··· Provided records ···

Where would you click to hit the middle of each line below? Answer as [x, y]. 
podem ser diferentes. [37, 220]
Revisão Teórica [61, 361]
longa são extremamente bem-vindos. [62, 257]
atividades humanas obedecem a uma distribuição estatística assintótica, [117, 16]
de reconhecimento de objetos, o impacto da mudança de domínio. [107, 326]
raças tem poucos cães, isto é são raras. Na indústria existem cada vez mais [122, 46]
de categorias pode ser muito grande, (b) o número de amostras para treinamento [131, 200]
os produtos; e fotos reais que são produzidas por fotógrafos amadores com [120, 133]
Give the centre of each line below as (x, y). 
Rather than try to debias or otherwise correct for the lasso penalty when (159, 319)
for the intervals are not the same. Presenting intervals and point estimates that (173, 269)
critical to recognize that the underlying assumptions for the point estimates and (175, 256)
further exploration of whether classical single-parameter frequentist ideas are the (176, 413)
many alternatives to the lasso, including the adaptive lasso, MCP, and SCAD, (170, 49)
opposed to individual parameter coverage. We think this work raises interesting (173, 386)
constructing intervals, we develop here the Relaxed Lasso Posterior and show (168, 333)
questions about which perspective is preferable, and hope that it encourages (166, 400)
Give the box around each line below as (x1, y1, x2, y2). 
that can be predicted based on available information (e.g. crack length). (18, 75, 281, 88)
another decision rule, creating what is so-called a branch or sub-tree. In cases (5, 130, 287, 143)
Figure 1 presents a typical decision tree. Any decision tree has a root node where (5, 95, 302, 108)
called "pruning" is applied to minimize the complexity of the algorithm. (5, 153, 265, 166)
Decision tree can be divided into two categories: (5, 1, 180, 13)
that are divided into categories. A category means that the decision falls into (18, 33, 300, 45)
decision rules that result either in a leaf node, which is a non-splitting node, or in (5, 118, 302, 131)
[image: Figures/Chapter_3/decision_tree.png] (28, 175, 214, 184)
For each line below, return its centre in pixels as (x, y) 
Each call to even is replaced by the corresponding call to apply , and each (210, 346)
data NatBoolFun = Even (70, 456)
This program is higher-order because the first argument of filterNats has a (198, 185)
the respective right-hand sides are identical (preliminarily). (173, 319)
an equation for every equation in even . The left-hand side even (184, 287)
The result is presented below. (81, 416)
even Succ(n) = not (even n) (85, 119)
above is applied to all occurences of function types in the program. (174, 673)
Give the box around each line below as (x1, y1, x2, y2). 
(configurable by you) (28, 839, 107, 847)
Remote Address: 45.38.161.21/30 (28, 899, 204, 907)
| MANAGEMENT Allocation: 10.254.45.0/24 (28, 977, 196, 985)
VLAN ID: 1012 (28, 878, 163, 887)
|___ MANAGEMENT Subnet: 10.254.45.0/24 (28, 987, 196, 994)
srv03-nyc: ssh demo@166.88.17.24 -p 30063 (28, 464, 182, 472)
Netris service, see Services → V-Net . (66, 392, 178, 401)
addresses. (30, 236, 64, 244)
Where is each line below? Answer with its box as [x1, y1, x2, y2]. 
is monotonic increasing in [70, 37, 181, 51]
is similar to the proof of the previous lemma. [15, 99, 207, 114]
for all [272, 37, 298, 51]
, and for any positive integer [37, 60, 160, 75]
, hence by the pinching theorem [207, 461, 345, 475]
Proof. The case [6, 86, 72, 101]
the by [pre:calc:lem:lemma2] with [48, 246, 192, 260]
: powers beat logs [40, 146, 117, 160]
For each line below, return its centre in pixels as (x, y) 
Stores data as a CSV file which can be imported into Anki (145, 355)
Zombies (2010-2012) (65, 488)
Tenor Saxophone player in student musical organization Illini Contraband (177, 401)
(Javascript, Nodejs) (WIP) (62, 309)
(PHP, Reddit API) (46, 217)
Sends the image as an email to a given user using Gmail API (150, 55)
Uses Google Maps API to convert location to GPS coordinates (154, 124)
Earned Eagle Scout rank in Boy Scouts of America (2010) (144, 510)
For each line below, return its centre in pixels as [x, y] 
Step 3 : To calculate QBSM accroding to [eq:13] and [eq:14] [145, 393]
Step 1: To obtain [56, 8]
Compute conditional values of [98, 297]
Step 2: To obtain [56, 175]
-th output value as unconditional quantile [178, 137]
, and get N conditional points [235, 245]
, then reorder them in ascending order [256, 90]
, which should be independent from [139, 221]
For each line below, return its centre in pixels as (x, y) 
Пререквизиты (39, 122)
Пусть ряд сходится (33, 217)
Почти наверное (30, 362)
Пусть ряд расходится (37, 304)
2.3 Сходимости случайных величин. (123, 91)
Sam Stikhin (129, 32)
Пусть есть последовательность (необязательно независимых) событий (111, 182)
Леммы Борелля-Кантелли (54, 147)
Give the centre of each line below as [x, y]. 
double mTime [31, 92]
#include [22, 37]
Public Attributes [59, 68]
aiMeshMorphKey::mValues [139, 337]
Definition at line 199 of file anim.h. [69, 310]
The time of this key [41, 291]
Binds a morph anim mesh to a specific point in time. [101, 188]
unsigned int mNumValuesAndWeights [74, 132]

···

* [What you have to do] After locating the line with "order [256, 90]", please repeat it and every line after it exactly, through the end of the data above.

* [Result of the task]
, then reorder them in ascending order [256, 90]
, which should be independent from [139, 221]
For each line below, return its centre in pixels as (x, y) 
Пререквизиты (39, 122)
Пусть ряд сходится (33, 217)
Почти наверное (30, 362)
Пусть ряд расходится (37, 304)
2.3 Сходимости случайных величин. (123, 91)
Sam Stikhin (129, 32)
Пусть есть последовательность (необязательно независимых) событий (111, 182)
Леммы Борелля-Кантелли (54, 147)
Give the centre of each line below as [x, y]. 
double mTime [31, 92]
#include [22, 37]
Public Attributes [59, 68]
aiMeshMorphKey::mValues [139, 337]
Definition at line 199 of file anim.h. [69, 310]
The time of this key [41, 291]
Binds a morph anim mesh to a specific point in time. [101, 188]
unsigned int mNumValuesAndWeights [74, 132]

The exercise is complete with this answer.